Exercise details ▸
Below are the entries; determine how many of their lines contain the string "rock" and give that figure alone.

----- Provided data

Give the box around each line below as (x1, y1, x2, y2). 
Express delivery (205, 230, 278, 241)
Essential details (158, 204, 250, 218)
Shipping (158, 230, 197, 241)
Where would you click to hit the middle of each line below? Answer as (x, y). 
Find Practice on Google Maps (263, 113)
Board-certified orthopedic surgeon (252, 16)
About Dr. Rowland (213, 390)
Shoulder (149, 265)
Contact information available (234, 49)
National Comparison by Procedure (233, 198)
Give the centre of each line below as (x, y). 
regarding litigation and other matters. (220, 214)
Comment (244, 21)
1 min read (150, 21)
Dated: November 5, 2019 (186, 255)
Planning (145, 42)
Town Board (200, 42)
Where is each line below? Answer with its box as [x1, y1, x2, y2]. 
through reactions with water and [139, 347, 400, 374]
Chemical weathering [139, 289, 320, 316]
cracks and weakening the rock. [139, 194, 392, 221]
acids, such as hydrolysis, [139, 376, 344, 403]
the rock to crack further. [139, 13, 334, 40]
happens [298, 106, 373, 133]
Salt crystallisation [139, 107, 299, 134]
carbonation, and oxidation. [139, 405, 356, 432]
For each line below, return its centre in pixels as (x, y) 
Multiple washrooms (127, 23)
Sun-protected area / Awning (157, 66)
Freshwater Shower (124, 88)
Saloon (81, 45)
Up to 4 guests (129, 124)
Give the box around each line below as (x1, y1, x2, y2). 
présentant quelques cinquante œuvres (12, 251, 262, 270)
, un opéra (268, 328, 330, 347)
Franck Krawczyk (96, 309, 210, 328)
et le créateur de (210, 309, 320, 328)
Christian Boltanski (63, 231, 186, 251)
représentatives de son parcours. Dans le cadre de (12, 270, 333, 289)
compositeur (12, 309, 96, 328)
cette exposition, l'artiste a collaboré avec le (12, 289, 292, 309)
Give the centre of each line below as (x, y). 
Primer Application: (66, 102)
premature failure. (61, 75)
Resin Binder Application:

----------
----- Provided data

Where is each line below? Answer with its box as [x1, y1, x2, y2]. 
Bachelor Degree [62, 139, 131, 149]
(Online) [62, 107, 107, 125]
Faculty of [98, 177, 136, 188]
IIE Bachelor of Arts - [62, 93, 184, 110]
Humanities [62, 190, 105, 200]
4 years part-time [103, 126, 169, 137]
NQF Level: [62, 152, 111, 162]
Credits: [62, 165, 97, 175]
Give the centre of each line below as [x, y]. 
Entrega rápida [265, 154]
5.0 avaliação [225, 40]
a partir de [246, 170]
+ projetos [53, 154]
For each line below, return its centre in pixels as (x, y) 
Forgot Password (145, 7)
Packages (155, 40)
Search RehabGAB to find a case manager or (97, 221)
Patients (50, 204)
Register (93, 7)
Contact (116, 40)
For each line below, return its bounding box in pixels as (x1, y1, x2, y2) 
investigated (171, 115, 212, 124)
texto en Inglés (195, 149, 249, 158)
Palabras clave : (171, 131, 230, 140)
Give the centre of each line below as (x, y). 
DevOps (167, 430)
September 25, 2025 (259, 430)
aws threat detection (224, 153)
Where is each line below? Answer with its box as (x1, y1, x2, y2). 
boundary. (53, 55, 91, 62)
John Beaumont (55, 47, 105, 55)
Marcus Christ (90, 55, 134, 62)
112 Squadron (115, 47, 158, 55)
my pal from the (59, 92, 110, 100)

----------

Result for this exercise ▸
2